Die größten der verbleibenden handelsverzerrenden Politiken betreffen die Landwirtschaft. In den OECD-Ländern machen staatliche Zahlungen 30 Prozent der Einnahmen der Landwirte aus, und Zölle von über 100 Prozent sind üblich. Nach Schätzungen von OECD-Ökonomen würde die Senkung aller Agrarzölle und -subventionen um 50 % eine Kettenreaktion bei der Umstellung von Produktions- und Verbrauchsmustern auslösen, die das jährliche Welteinkommen um 26 Milliarden Dollar erhöhen würde.
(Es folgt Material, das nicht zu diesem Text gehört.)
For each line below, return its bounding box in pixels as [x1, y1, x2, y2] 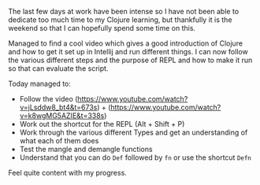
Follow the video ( [19, 94, 78, 103]
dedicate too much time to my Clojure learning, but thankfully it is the [8, 15, 232, 24]
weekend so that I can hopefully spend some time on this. [8, 24, 195, 32]
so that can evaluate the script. [8, 64, 109, 73]
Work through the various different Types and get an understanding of [19, 128, 248, 137]
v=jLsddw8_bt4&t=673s [19, 102, 98, 112]
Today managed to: [8, 79, 71, 88]
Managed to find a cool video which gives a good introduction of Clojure [8, 39, 243, 48]
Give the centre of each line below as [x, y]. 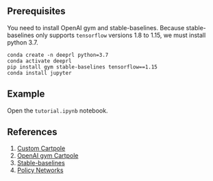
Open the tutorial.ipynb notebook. [58, 110]
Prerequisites [36, 11]
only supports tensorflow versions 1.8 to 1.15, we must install [121, 35]
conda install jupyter [39, 73]
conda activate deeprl [39, 61]
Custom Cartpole [41, 148]
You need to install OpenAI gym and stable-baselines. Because [96, 27]
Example [26, 94]
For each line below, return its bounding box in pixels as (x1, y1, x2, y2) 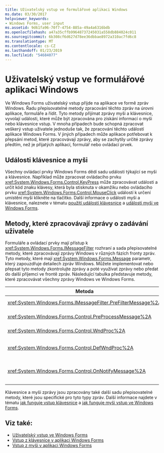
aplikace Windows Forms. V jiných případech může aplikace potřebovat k (5, 131, 153, 137)
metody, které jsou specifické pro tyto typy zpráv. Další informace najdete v (5, 394, 157, 400)
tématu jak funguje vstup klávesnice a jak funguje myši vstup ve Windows (5, 399, 154, 406)
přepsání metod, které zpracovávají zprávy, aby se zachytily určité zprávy (5, 136, 153, 142)
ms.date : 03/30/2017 (5, 12, 47, 17)
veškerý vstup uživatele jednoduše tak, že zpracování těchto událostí (5, 126, 144, 132)
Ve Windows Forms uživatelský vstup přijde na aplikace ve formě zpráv (5, 100, 149, 106)
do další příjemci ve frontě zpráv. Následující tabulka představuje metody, (5, 271, 153, 277)
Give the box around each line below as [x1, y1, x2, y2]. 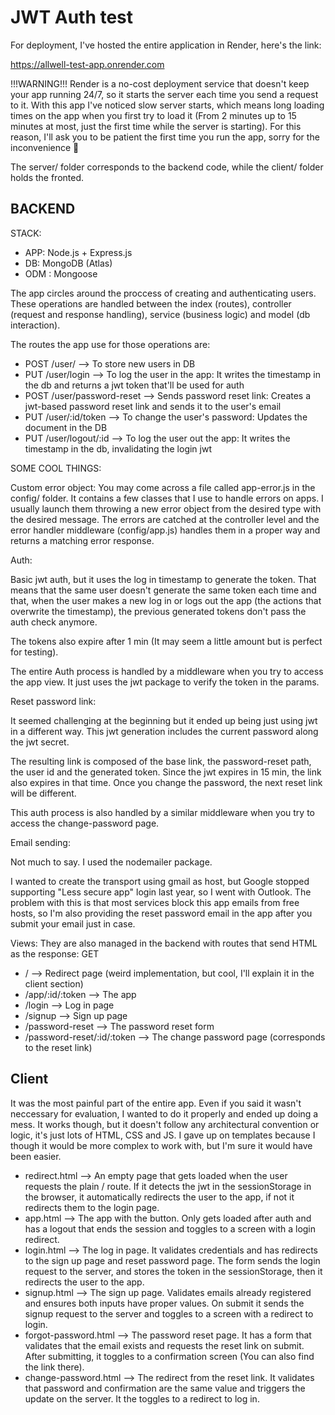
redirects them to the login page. [24, 1201, 160, 1213]
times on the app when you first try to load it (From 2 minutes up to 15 [10, 109, 297, 121]
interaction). [10, 319, 61, 331]
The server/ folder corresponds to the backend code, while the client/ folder [10, 161, 324, 173]
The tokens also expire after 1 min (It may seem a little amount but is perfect [10, 635, 323, 647]
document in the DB [24, 421, 108, 433]
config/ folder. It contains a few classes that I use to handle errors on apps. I [10, 492, 324, 504]
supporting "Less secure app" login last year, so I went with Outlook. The [10, 886, 312, 898]
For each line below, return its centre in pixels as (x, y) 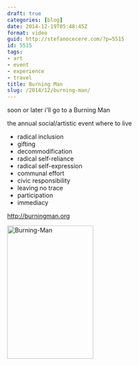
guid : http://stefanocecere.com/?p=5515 (66, 39)
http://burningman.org (39, 216)
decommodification (45, 152)
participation (35, 195)
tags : (15, 52)
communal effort (41, 174)
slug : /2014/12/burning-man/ (49, 90)
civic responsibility (44, 181)
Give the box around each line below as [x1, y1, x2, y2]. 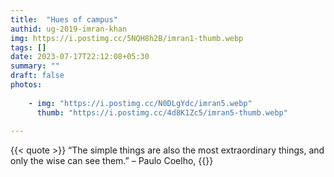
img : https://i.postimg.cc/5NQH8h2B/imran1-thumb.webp [10, 33, 244, 43]
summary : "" [10, 61, 60, 71]
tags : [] [10, 42, 47, 53]
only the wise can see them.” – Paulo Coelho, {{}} [10, 155, 214, 167]
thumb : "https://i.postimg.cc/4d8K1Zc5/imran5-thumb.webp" [36, 107, 288, 118]
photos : [10, 80, 43, 90]
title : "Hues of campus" [10, 14, 118, 25]
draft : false [10, 71, 65, 81]
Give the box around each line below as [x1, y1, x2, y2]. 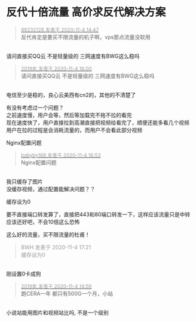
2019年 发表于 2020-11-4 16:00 [20, 65, 92, 72]
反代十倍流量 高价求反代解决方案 [6, 5, 166, 19]
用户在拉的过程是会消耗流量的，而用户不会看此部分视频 [6, 126, 142, 133]
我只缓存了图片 [6, 177, 43, 185]
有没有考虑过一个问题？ [6, 104, 64, 111]
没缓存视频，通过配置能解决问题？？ [6, 185, 96, 192]
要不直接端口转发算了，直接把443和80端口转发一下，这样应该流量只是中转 [6, 210, 191, 218]
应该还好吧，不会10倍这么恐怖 [6, 218, 80, 225]
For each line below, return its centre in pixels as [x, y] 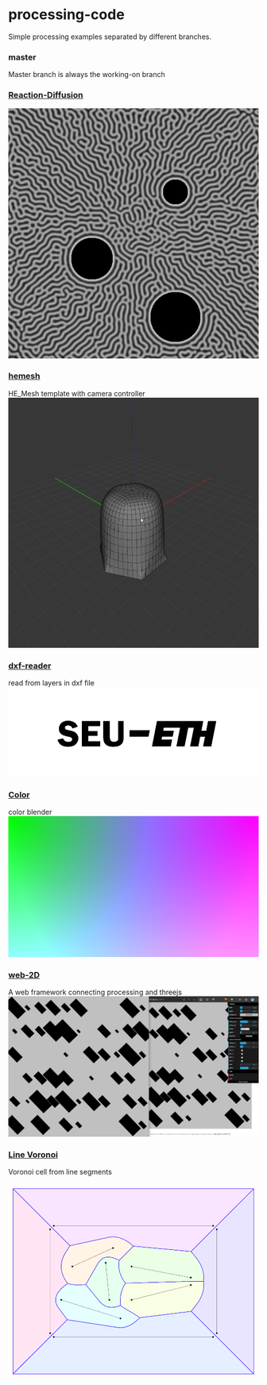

Kontingente veranlassen ausländische Anbieter, ihre Preise auf das Niveau des Importlandes anzuheben. Dadurch wird der Wettbewerbsdruck auf die einheimischen Anbieter etwas gemildert, und sowohl sie als auch die ausländischen Anbieter gewinnen auf Kosten eines Verlustes für die Verbraucher und die einheimische Wirtschaft, zu dem noch ein Mitnahmeeffekt für die Weltwirtschaft hinzukommt. Als die Kontingente im Rahmen des Allgemeinen Zoll- und Handelsabkommens (GATT) verboten wurden, griffen die Vereinigten Staaten, Großbritannien und die Europäische Union auf gleichwertige Vereinbarungen zurück, die als freiwillige Beschränkungsabkommen (VRA) oder freiwillige Ausfuhrbeschränkungen (VER) bekannt sind und mit den Regierungen der Exportländer (vor allem Japan) ausgehandelt wurden – bis auch sie verboten wurden. Zölle gelten als weniger schädlich als Quoten, obwohl nachgewiesen werden kann, dass sich ihre Auswirkungen auf das Wohlergehen nur dann unterscheiden, wenn es bei den Importen einen deutlichen Aufwärts- oder Abwärtstrend gibt. Die Regierungen errichten auch eine breite Palette nichttarifärer Hemmnisse, die in ihrer Wirkung den Quoten ähneln und von denen einige unter die WTO-Abkommen fallen. Ein jüngstes Beispiel ist die Anwendung des Vorsorgeprinzips, um innovative Produkte auszuschließen.